Stored dataset items
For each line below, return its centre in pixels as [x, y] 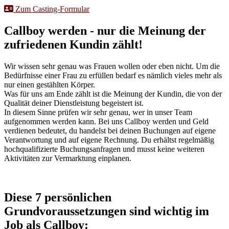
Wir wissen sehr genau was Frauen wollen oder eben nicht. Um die [112, 66]
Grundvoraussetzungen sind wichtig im [107, 211]
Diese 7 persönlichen [58, 197]
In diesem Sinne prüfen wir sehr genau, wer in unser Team [98, 112]
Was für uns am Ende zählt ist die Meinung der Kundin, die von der [113, 94]
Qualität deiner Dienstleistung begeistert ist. [74, 103]
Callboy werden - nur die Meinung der [105, 30]
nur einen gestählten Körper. [50, 84]
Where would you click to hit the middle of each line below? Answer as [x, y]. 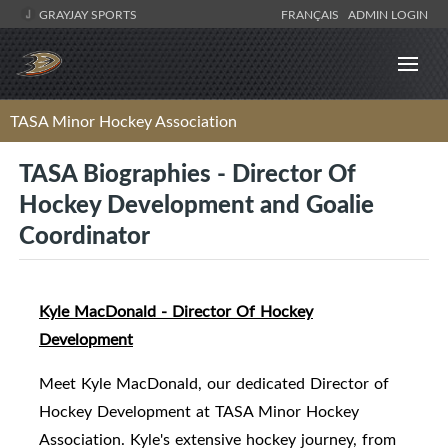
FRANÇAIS [313, 14]
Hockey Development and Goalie [196, 203]
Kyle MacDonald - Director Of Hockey [176, 311]
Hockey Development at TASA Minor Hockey [199, 411]
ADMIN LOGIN [388, 14]
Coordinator [84, 234]
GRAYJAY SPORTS [86, 14]
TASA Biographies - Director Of [187, 172]
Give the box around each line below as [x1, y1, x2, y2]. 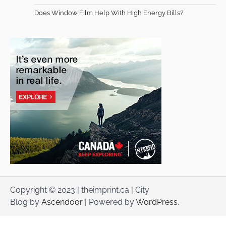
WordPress [136, 197, 178, 207]
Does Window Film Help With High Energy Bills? [34, 9, 183, 17]
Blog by [10, 197, 41, 207]
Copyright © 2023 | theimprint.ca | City [10, 185, 149, 195]
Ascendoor [41, 197, 83, 207]
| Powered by [83, 197, 136, 207]
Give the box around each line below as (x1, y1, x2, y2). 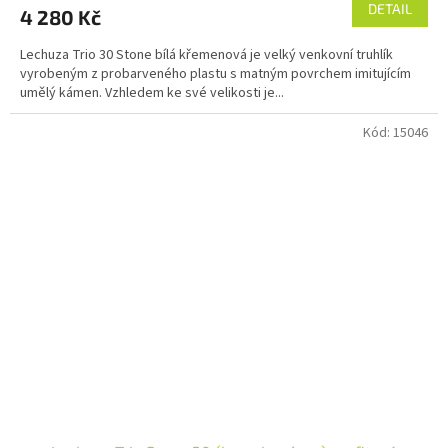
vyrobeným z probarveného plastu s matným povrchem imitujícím (20, 64, 411, 85)
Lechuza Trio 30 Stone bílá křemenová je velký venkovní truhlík (20, 45, 393, 66)
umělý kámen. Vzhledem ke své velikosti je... (20, 83, 284, 104)
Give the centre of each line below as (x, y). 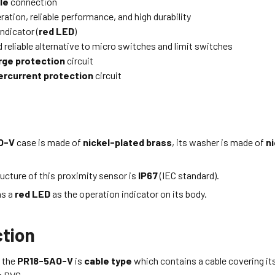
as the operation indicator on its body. (129, 194)
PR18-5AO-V (46, 261)
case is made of (50, 142)
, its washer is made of (219, 142)
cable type (108, 261)
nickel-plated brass (128, 142)
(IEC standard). (189, 175)
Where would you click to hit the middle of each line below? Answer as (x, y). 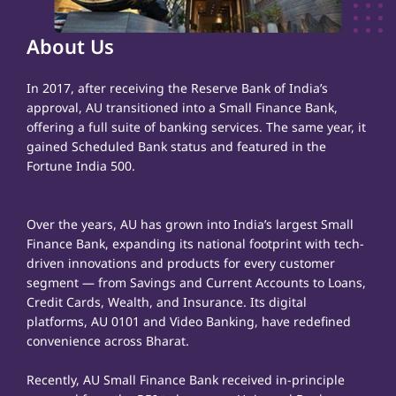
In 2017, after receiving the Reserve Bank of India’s (177, 88)
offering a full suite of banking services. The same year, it (196, 126)
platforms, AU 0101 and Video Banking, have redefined (189, 321)
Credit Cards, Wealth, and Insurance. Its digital (167, 301)
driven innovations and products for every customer (181, 263)
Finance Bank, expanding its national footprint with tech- (195, 243)
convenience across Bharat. (108, 340)
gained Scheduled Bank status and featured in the (176, 146)
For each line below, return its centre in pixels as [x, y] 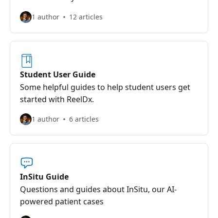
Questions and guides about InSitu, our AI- [98, 189]
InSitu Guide [44, 177]
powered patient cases [62, 201]
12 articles [86, 17]
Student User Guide [58, 74]
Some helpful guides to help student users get [105, 87]
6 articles [84, 119]
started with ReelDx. [57, 99]
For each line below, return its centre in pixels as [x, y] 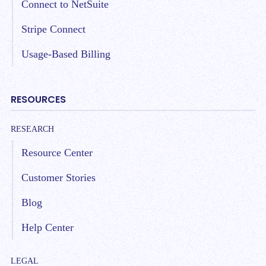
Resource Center [57, 153]
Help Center [47, 228]
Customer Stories [58, 178]
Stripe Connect [53, 29]
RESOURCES [38, 99]
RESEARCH [32, 129]
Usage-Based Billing [66, 54]
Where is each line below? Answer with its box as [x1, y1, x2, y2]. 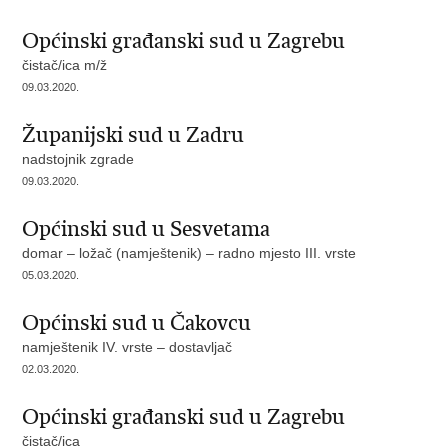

_Assigned task_: Your reply should hold nothing but the lines above, from the one containing "Hockey Development at" to the one containing "vyrobeným z probarveného", reproduced exactly minus the pictures.

_Answer box_:
Hockey Development at TASA Minor Hockey [199, 411]
ADMIN LOGIN [388, 14]
Coordinator [84, 234]
GRAYJAY SPORTS [86, 14]
TASA Biographies - Director Of [187, 172]
Give the box around each line below as [x1, y1, x2, y2]. 
WordPress [136, 197, 178, 207]
Does Window Film Help With High Energy Bills? [34, 9, 183, 17]
Blog by [10, 197, 41, 207]
Copyright © 2023 | theimprint.ca | City [10, 185, 149, 195]
Ascendoor [41, 197, 83, 207]
| Powered by [83, 197, 136, 207]
Give the box around each line below as (x1, y1, x2, y2). 
vyrobeným z probarveného plastu s matným povrchem imitujícím (20, 64, 411, 85)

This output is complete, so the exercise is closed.